B cells die cause they cant survive on their own
myeloma cells die since they lack enzymes to survive in HAT.
t or f, hybridoma fuzed cells are immortal and produce many antibodies
true
what is the basic monomeric structure of a antibody (4 chain heterodimer) ?
heave chain and light chain.
at tips of heavy and light chain is variable region. The rest is conserved. The base of the antibody is the Fc region which binds Fc receptors –> e.g. opsonization
once bound to an antigen, what are the three main antibody effector functions?
- neutralization
- opsonization
- complement activation
explain the three effector functions of antibodies
- neutralization –> many antibodies bind the antigen toxins and inhibit its toxicity. This will probably be eaten by a macrophage.
- opsonization –> many antibodies bind and surround an antigen. This is a signal for a macrophage to engulf it and digest it
- complement –> the bound antibodies will signal for complement proteins to come. These cause cell lysis
What is antibody-dependent cell-mediated cyto-toxicity (ADCC) (4 steps starting at infecting a host cell)
- a cell gets infected (usually by virus) and foreign proteins get expressed onto the surface of that cell
- antibodies bind these viral proteins
- the Fc regions of the antibodies gets recognized by NK cells which bind them via Fc receptors
- NK cells kill the infected cell via apoptosis
true or false, ADCC is the same thing as APC and T cells?
false. APC’s and MHC receptors is different process.
Explain in terms of variable / conserved and light/heavy chains the structure of an antibody.
from bottom to top
at the very top we have the light chain bound by disulphides to the heavy chain. At the very tip we have the VL region and the VC region.
slightly down is the CL region and the CH1 region
towards the base we now have only CH2, CH3, (CH4 in some cases) on both sides of the antibody.
what is the antibody hinge region?
middle of AB –> flexibility
What two AB’s out of GAMED do not have hinge regions?
igE and igM
think ME!!!
what two AB’s have an extra CH4 region?
igM and igE due to the lack of a hinge!
think ME!!!
some AB’s also have carbohydrates on CH2 and immunoglobulin folds, t or f
true
if proteins contain one or more regions of the same immunoglobulin fold they are…?
immunoglobulin super-families.
what are hyper-variable regions of an antibody?
extreme variable regions where Ag binding occurs
what two proteases are used to cleave antibodies?
pepsin and papain
Where does papain cleave and where does pepsin cleave?
papain makes one clean cut at the hinge region
pepsin makes a cut at the hinge region and several more at the heavy chain conserved regions
what is a Fab?
fragment antigen binding –> used after protease cleaves AB.
different AB heavy chain classes in greek letters??
Y-G = young gangster Mu = pokemon A-alpha = frat house AA Ee = young e D-delta
makes sense gamma with g, mew with M, A with alpha etc.
different AB hevay chain subclasses?
only G and A have subclasses
G –> y1-4 (gamma 1-4)
A –> alpha 1 and 2
true or false, all Ig’s have subclasses
false only G and A do
explain the light chain classes for all AB’s.
all AB’s (GAMED) all either have kappa or lambda classes.
what is the predominate class of light chain?
60% kappa
40% lambda
note: upside down Y is lambda not gamma!!
true
heavy chain = igG = gamma 1-4
light chain = GAMED = lambda
In SERUM, what is the order of percent composition of total AB’s.
G A M D E
Properties of: IgG --> Where is it found? structure? effector function? placenta?
- ubiquitous in blood / plasma and extravascular fluids
- monomeric Y shape
- effector: activates compliment, binds Fc receptors, and activates ADCC pathway.
- it CAN cross placenta
Properties of: IgA --> Where is it found? structure? effector function? placenta?
- found in most secretions such as tears, sweat, breast milk, GI tract
- dimeric in secretions BUT monomeric in serum
- major anti-bacterial agent in secretions, Mainly neutralizes them and prevents them from entering cells.
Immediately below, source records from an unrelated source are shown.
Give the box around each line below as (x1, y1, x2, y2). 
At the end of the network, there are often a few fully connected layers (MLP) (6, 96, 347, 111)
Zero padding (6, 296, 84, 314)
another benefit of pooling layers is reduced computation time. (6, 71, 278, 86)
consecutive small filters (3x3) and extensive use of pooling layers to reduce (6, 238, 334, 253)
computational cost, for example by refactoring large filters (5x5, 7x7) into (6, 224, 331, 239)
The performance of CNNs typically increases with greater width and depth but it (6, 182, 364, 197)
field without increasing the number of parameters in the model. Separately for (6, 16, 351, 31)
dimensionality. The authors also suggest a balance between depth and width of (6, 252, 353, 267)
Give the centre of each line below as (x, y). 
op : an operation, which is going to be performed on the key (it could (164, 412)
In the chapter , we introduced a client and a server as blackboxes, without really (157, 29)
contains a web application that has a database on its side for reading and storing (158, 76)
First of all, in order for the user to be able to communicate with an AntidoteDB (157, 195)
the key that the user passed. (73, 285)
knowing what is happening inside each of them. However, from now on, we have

- DOES NOT ACTIVATE COMPLIMENT OR CROSS PLACENTA
has a valency of 4 in secretions
explain the formation of the secretory IgA (j chain and secretory component)
- B cell produces and secretes dimeric IgA.
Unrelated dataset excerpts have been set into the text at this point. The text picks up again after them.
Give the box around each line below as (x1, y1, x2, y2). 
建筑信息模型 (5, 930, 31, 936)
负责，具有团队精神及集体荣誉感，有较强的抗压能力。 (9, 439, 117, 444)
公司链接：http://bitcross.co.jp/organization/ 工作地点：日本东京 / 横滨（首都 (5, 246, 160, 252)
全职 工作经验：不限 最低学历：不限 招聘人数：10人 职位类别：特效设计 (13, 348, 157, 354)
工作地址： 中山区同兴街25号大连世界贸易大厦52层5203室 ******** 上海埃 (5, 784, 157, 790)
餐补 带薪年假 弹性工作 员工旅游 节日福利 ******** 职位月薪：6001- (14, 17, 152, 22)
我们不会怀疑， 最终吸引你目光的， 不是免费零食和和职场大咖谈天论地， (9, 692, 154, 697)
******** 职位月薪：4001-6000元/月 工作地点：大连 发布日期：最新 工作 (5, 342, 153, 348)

- the B cell adds onto this dimer the J chain
- this goes to basal side of epithelial cell where it binds a poly-Ig receptor (PIgR)
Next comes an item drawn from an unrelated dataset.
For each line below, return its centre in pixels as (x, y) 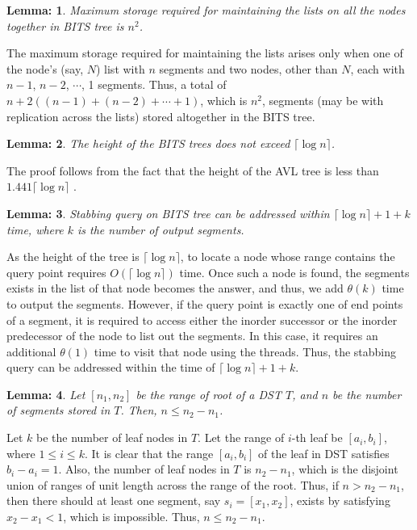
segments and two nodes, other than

- this transports the igA through the epithelial cell.
- it exports out the other side and the PIgR receptor stays attached and becomes what is called the secretory component.
what is the J chain and secretory component function?
J chain = holds igA monomers together
secretory component = protects dimer from proteases outside the cell
Properties of: IgM --> Where is it found? structure? effector function? placenta?
- largely confined to the blood
- in SERUM = pentamer of 5 igM’s held together by disulphide bonds and a J chain
- on B cell (BCR) = monomer
- very good compliment activator once bound to an antigen
- good aggulator since it cross links Ag binding well
- does not cross the placenta
true or false, igM was the first discovered ig
true
Does IgM have J chain? explain why if it does?
IgM in serum is a pentamer held together by disulphide bonds and a J chain. IgM lacks the hinge region (and so does igE) and also contains an additional constant heavy chain region (CH4)
true or false, the lack of hinge for IgM means lack of flexibility
false.
This would be true but other compensatory measures prevent loss of flexibility
what is IgM’s valency?
10
Properties of: IgD –>
Where is it found?
structure?
effector function?
- largely found on membrane of mature B cells
- Is NOT EXPRESSED by immature B cells
- monomer
- no known function
Properties of: IgE --> Where is it found? structure? effector function? placenta?
- is found near mast cells and basophils where it binds their Fc receptors.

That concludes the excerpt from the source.